Monday, November 29, 2010

Impaired Gas Exchange | Nursing Care Plan for Lung Cancer

Nursing diagnosis: impaired gas exchange related to removal of lung tissue; altered oxygen supply—hypoventilation; decreased oxygen-carrying capacity of blood—blood loss

Possibly evidenced by
Dyspnea
Restlessness
Changes in mentation
Hypoxemia and hypercapnia
Cyanosis

Desired Outcomes/Evaluation Criteria—Client Will
Respiratory Status: Gas Exchange
Demonstrate improved ventilation and adequate oxygenation of tissues by arterial blood gases (ABGs) within client’s normal range.
Be free of symptoms of respiratory distress.

Nursing intervention with rationale:
1. Note respiratory rate, depth, and ease of respirations. Observe for use of accessory muscles, pursed-lip breathing, or changes in skin or mucous membrane color, such as pallor and cyanosis.
Rationale: Respirations may be increased as a result of pain or as an initial compensatory mechanism to accommodate for loss of lung tissue. However, increased work of breathing and cyanosis may indicate increasing oxygen consumption and energy expenditures or reduced respiratory reserve, for example, in an elderly client or extensive COPD.

2. Auscultate lungs for air movement and abnormal breath sounds.
Rationale: Consolidation and lack of air movement on operative side are normal in the client who has had a pneumonectomy; however, a client who has had a lobectomy should demonstrate normal airflow in remaining lobes.

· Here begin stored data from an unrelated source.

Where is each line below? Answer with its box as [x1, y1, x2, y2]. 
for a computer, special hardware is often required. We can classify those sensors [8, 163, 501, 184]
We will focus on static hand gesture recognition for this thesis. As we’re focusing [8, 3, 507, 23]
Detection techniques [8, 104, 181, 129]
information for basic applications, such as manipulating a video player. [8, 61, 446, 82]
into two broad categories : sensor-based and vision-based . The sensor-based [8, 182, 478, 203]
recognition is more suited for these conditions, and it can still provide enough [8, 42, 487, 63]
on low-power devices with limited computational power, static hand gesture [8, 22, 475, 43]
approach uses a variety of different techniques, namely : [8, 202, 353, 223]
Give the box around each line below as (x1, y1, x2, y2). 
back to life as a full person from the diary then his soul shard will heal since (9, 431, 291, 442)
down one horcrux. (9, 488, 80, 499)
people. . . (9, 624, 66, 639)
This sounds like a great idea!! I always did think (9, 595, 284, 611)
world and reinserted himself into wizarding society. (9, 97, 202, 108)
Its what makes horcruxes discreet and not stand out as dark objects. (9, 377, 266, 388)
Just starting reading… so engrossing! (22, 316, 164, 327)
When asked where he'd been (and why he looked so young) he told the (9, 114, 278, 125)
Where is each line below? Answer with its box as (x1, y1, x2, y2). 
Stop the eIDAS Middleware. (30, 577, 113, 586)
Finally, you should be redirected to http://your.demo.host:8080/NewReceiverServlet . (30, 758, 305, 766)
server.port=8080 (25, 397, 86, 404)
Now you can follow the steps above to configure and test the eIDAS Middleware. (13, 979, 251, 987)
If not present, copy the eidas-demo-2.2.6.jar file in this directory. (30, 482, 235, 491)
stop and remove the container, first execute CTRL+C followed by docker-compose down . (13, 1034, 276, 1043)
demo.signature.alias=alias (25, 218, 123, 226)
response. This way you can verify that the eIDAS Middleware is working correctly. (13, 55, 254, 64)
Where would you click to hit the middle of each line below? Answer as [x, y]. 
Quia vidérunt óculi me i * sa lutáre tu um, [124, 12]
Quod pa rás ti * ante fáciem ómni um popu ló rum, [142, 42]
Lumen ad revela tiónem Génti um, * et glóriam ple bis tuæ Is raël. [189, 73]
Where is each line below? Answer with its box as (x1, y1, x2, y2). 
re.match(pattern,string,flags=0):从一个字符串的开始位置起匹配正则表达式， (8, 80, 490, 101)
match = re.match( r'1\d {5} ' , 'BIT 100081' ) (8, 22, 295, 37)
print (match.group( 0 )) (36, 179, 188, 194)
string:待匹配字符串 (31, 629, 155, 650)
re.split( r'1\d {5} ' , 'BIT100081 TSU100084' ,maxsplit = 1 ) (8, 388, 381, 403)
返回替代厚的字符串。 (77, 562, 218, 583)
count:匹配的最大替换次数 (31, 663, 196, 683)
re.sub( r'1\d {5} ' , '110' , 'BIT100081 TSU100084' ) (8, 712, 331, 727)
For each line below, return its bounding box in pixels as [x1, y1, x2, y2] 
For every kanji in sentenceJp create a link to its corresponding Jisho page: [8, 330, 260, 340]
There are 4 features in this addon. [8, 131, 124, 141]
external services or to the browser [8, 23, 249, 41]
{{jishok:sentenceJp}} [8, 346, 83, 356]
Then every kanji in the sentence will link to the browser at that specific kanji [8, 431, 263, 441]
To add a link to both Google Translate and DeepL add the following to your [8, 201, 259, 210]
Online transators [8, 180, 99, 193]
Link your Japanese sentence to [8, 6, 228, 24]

3. Investigate restlessness and changes in mentation and level of consciousness.
Rationale: May indicate increased hypoxia or complications such as mediastinal shift in a client who has had a pneumonectomy when accompanied by tachypnea, tachycardia, and tracheal
deviation.

4. Assess client response to activity. Encourage rest periods, limiting activities to client tolerance.
Rationale: Increased oxygen consumption and demand and stress of surgery may result in increased dyspnea and changes in vital signs with activity; however, early mobilization is desired to help prevent pulmonary complications and to obtain and maintain respiratory and circulatory efficiency. Adequate rest balanced with activity can prevent respiratory compromise.

5. Note development of fever.
Rationale: Fever within the first 24 hours after surgery is frequently due to atelectasis. Temperature elevation within postoperative day 5 to 10 usually indicates an infection, such as wound or systemic.

6. Maintain patent airway by positioning, suctioning, and use of airway adjuncts.
Rationale: Airway obstruction impedes ventilation, impairing gas exchange.

7. Reposition frequently, placing client in sitting and supine to side positions.
Rationale: Maximizes lung expansion and drainage of secretions.

8. Avoid positioning client with a pneumonectomy on the operative side; instead, favor the “good lung down” position.
Rationale: Research shows that positioning clients following lung surgery with their “good lung down” maximizes oxygenation by using gravity to enhance blood flow to the healthy lung, thus creating the best possible match between ventilation and perfusion.

9. Encourage and assist with deep-breathing exercises and pursed-lip breathing, as appropriate.
Rationale: Promotes maximal ventilation and oxygenation and reduces or prevents atelectasis.

10. Administer supplemental oxygen via nasal cannula, partial rebreathing mask, or high-humidity face mask, as indicated.
Rationale: Maximizes available oxygen, especially while ventilation is reduced because of anesthetic, depression, or pain, and during period of compensatory physiological shift of
circulation to remaining functional alveolar units.